(Saved entries)
▼

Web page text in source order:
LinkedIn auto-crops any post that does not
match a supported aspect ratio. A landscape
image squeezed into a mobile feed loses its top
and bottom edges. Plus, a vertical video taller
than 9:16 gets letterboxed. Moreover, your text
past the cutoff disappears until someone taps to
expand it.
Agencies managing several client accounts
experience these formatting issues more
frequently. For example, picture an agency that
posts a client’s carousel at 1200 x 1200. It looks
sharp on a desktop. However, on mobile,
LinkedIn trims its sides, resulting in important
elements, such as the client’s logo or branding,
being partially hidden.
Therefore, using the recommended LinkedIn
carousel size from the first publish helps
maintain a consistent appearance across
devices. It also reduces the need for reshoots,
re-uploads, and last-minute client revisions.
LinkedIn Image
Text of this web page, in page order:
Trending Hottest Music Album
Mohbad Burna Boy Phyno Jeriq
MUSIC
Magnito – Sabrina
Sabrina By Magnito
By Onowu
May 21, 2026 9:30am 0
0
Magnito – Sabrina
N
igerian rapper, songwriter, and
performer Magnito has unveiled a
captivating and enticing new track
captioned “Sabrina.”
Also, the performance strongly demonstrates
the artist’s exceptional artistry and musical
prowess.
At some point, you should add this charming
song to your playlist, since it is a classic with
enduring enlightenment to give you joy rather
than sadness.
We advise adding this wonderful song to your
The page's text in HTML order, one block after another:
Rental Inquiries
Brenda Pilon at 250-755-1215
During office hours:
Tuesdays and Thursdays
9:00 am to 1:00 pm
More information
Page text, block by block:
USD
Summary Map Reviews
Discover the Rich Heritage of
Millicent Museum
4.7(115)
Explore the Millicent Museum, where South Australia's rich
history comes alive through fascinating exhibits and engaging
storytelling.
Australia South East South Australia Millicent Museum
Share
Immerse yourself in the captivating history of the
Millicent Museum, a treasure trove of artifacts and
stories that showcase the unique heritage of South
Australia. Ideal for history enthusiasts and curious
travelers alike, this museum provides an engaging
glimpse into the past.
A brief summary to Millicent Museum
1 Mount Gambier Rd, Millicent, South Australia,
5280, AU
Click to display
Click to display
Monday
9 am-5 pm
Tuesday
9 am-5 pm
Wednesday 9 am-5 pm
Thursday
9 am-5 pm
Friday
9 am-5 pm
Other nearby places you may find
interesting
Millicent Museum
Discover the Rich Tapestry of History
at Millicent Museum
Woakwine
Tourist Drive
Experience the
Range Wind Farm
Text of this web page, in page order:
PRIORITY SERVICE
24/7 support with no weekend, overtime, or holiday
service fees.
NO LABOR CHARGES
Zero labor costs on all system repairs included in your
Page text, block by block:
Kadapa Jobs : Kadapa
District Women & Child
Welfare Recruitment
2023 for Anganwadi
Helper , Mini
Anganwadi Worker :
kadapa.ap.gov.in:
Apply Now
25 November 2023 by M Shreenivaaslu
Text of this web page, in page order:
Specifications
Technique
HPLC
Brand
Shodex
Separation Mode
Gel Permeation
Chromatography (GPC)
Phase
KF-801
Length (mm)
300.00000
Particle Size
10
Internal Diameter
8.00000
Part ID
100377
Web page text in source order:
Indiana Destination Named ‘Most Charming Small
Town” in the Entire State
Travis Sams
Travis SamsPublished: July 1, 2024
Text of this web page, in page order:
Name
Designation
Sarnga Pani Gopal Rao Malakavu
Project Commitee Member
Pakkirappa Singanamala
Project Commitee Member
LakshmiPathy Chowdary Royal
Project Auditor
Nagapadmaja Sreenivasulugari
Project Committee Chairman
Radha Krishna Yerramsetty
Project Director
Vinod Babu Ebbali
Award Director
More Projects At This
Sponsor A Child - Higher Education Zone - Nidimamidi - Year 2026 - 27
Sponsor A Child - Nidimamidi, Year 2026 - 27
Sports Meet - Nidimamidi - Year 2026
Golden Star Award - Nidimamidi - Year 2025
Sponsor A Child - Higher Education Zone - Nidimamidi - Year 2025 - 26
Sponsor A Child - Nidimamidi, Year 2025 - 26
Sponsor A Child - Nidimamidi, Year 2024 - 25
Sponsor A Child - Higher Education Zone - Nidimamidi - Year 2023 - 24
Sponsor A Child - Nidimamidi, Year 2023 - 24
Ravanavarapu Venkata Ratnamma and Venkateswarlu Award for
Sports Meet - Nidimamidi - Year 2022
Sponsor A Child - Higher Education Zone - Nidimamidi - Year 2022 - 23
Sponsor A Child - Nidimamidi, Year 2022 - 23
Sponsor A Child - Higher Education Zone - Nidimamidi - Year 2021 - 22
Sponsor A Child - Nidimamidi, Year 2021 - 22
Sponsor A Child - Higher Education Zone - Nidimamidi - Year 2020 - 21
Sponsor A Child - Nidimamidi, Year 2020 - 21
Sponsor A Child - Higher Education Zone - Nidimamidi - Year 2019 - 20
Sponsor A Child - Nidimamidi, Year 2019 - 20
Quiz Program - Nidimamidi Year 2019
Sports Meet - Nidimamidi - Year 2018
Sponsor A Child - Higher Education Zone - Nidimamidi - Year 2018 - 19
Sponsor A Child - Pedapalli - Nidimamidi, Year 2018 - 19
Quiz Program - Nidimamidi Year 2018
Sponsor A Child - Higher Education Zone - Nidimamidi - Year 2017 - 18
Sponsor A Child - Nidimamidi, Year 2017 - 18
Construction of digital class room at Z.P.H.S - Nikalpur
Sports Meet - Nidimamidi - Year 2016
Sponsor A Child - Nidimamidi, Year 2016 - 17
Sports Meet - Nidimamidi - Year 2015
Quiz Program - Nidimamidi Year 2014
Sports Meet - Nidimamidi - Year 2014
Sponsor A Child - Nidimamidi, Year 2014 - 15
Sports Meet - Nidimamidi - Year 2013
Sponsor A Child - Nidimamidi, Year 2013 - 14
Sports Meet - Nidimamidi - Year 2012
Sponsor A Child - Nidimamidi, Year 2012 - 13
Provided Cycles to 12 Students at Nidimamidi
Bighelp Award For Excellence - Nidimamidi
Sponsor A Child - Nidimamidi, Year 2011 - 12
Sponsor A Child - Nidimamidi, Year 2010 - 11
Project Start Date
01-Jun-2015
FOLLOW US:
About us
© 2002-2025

▲

### [Work item]
Your answer must consist solely of the lines above between the line holding "Travis SamsPublished: July 1, 2024" and the line holding "Project Auditor", inclusive, copied exactly.

### [Response for this exercise]
Travis SamsPublished: July 1, 2024
Text of this web page, in page order:
Name
Designation
Sarnga Pani Gopal Rao Malakavu
Project Commitee Member
Pakkirappa Singanamala
Project Commitee Member
LakshmiPathy Chowdary Royal
Project Auditor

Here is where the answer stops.